Experimental Research on Tone of Liuzhou Dialect Based on Big Data Measurement

Authors
Na Chen1, Ziyan Liu1, Hongli Deng1, 2, *, Zhengkai He3, *
1School of Literature and Media, Guangxi Science and Technology Normal University, Laibin, Guangxi, China
2School of Liberal Arts, Jinan University, Guangzhou, Guangdong, China
3Discipline Inspection and Supervision Office of Guangxi Normal, University of Science and Technology, Laibin, Guangxi, China
*Corresponding author. Email: 361389651@qq.com
*Corresponding author. Email: 911795875@qq.com
Corresponding Authors
Hongli Deng, Zhengkai He
Available Online 17 March 2025.
DOI
10.2991/978-2-38476-364-1_44How to use a DOI?
Keywords
Liuzhou Dialect; Data Corpus; Monogram Tone; Polysyllabic tone; Acoustic Model
Abstract

Based on big data measurement, this paper analyzes the acoustic parameters such as fundamental frequency and duration of Liuzhou dialect tones, constructs the acoustic patterns of monosyllabic and polysyllabic tones, and employs the Chinese dialect phoneme sound experimental analysis tool developed by Dr. Xiong Ziyu to analyze the correspondence between ancient and modern tones of Liuzhou dialect. The acoustic patterns of monosyllabic and polysyllabic tones, as well as the correspondence between ancient and modern tones, are visualized in the form of spectrograms. The experimental results indicate that: the pattern of monosyllabic tones is flat for Yin Ping, low-falling for Yang Ping, high-falling for Shang, and rising for Qu. The correspondence between ancient and modern tones is characterized by the division of Ping into Yin and Yang, the allocation of Zhuo Shang to Qu, the lack of division between Yin and Yang in Qu, and the reading of Ru as Yang Ping.
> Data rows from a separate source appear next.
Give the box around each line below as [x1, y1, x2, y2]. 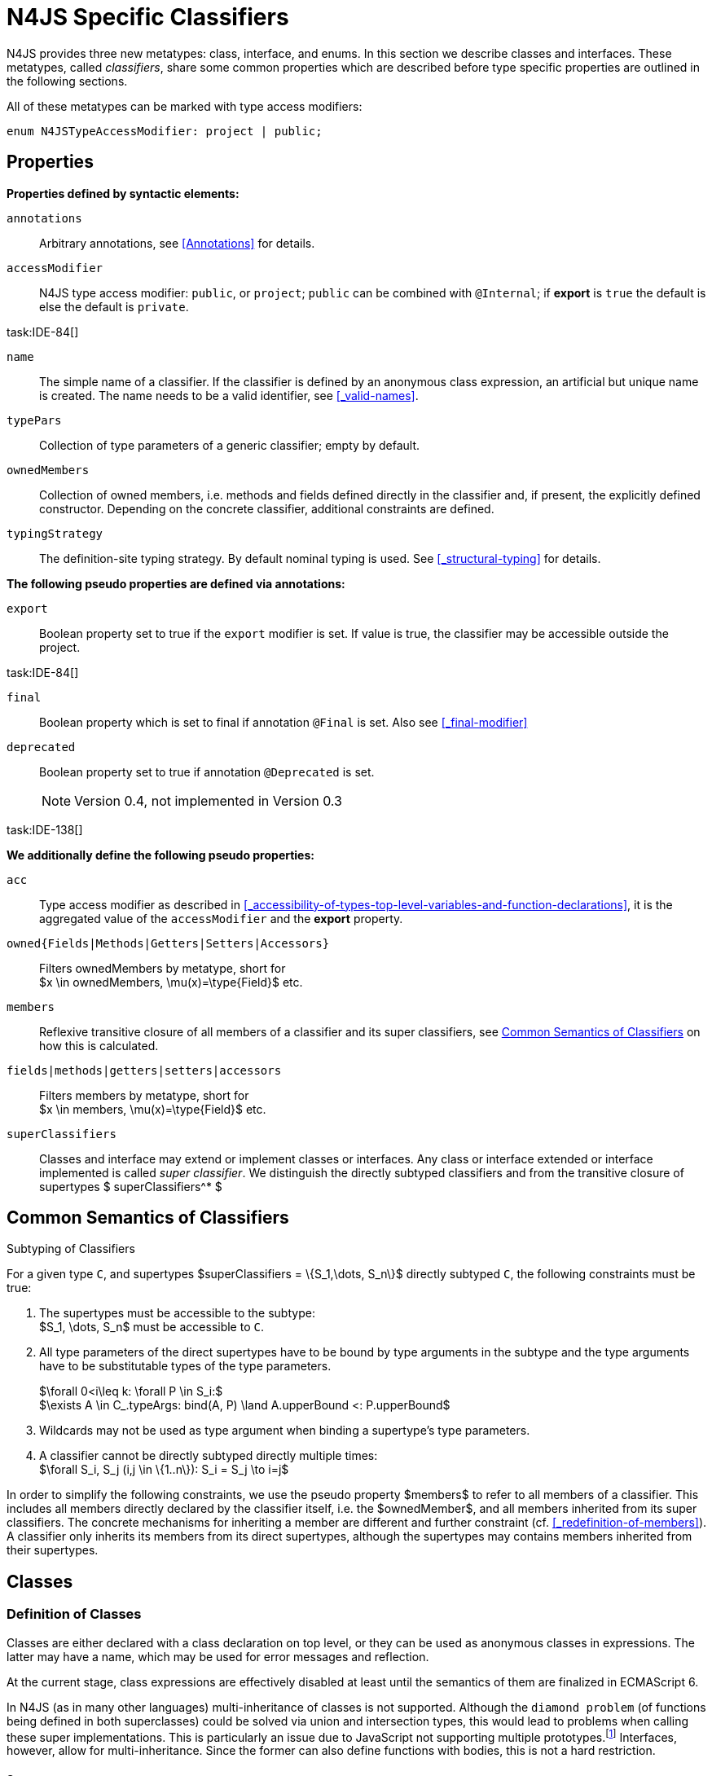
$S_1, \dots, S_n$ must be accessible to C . [39, 1320, 264, 1334]
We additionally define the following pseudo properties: [7, 847, 314, 862]
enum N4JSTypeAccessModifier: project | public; [7, 124, 323, 138]
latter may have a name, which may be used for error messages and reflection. [7, 1649, 429, 1664]
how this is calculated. [39, 1038, 159, 1053]
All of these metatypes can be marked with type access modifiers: [7, 99, 363, 113]
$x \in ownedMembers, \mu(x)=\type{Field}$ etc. [39, 974, 303, 989]
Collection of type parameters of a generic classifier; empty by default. [39, 437, 420, 452]
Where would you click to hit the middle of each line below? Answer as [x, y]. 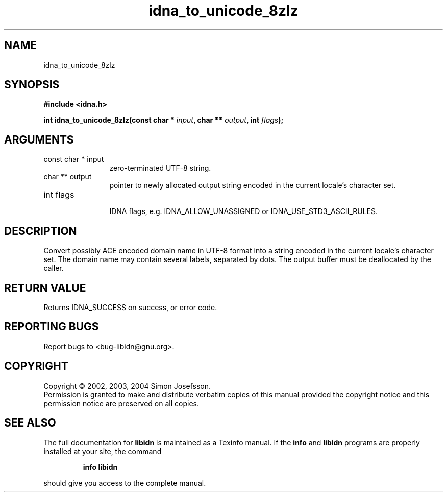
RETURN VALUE [45, 288]
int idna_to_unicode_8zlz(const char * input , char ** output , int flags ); [164, 120]
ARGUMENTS [39, 139]
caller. [54, 268]
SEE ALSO [30, 423]
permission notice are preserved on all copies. [121, 403]
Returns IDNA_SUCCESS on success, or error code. [130, 307]
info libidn [100, 467]
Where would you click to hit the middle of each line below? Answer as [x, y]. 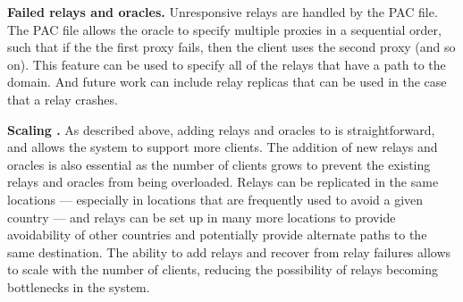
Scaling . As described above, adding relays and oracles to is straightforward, [221, 129]
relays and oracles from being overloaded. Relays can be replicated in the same [223, 182]
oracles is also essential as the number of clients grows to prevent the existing [219, 164]
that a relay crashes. [63, 99]
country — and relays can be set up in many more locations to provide [202, 217]
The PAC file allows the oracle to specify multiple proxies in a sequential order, [224, 29]
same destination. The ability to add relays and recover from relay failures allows [229, 252]
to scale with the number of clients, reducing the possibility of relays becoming [223, 269]
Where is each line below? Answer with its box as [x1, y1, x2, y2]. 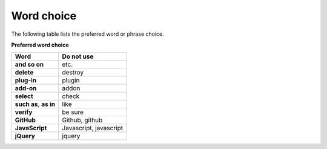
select [15, 92, 33, 101]
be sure [62, 108, 84, 116]
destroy [62, 68, 84, 77]
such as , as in [15, 100, 56, 108]
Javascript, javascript [62, 124, 124, 133]
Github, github [62, 116, 103, 124]
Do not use [62, 52, 94, 61]
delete [15, 68, 34, 77]
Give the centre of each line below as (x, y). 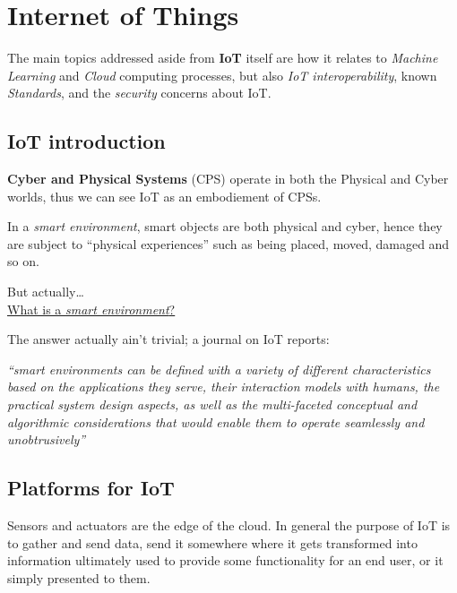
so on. (23, 261)
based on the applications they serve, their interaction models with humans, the (224, 387)
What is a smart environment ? (91, 309)
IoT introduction (86, 141)
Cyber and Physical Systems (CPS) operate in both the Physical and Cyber (228, 179)
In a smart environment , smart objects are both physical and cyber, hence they (225, 226)
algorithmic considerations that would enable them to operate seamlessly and (216, 421)
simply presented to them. (79, 577)
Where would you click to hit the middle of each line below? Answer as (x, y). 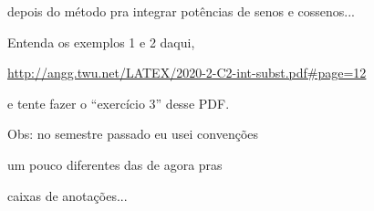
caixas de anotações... (68, 195)
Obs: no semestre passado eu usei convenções (133, 134)
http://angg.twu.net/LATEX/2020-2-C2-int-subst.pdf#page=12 (187, 73)
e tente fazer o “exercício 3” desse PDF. (119, 103)
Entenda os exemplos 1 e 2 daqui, (101, 42)
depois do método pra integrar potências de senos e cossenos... (181, 11)
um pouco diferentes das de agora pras (115, 164)
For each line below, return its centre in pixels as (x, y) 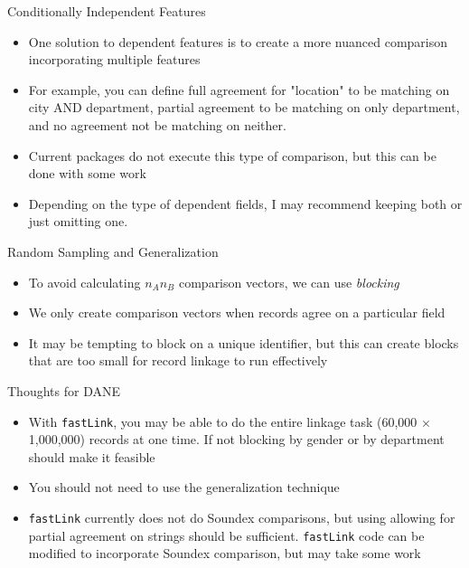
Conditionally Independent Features (107, 11)
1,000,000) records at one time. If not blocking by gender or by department (236, 439)
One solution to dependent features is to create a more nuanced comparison (238, 41)
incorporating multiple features (114, 59)
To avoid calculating (84, 282)
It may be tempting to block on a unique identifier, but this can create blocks (244, 342)
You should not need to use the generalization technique (184, 487)
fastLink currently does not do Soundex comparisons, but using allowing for (242, 517)
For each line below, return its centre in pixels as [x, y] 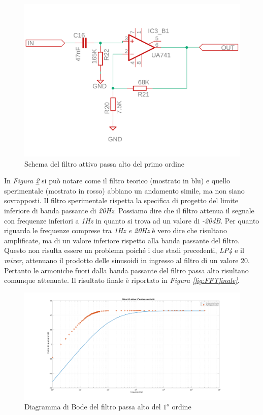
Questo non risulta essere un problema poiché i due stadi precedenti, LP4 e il [124, 250]
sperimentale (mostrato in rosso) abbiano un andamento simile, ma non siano [124, 190]
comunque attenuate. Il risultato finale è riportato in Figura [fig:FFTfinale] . [122, 280]
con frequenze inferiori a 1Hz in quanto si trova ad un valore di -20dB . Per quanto [132, 220]
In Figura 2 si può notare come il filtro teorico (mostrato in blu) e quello [117, 181]
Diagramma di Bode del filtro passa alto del [93, 407]
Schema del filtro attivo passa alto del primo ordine [104, 163]
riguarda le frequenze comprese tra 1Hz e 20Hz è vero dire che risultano [116, 230]
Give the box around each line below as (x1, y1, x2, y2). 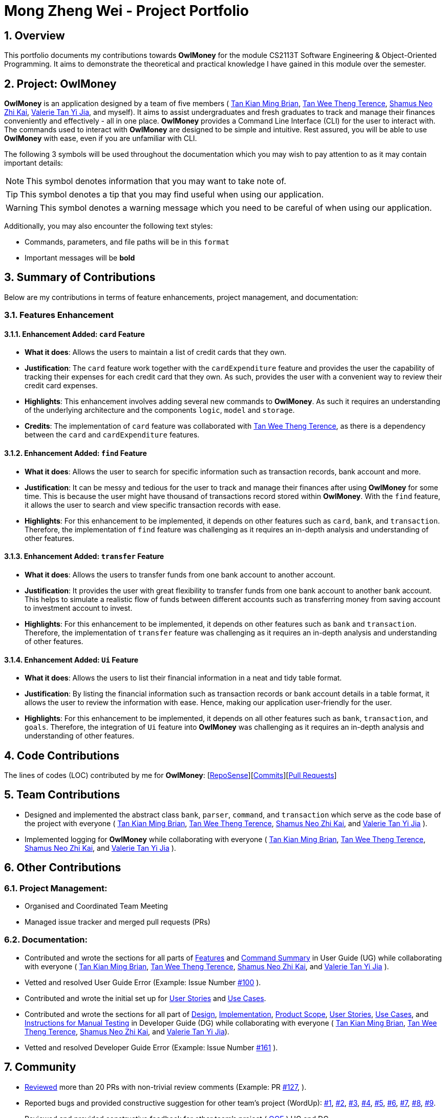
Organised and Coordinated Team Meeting (25, 902, 168, 911)
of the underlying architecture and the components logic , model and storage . (25, 406, 295, 415)
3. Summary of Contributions (4, 271, 156, 284)
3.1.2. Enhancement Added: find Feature (4, 449, 147, 458)
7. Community (4, 1061, 76, 1074)
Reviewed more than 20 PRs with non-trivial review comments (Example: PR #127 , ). (25, 1082, 307, 1091)
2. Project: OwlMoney (4, 77, 117, 90)
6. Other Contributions (4, 861, 121, 874)
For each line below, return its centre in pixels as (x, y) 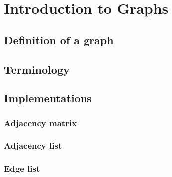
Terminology (37, 69)
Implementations (48, 98)
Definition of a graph (59, 40)
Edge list (22, 168)
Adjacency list (33, 145)
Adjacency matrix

The polysyllabic tone linkage patterns are largely consistent, retaining the main characteristics of monosyllabic tones without tonal position changes, only differing in tonal values, which are tonal position variants.

Copyright
© 2025 The Author(s)
Open Access
Open Access This chapter is licensed under the terms of the Creative Commons Attribution-NonCommercial 4.0 International License (http://creativecommons.org/licenses/by-nc/4.0/), which permits any noncommercial use, sharing, adaptation, distribution and reproduction in any medium or format, as long as you give appropriate credit to the original author(s) and the source, provide a link to the Creative Commons license and indicate if changes were made.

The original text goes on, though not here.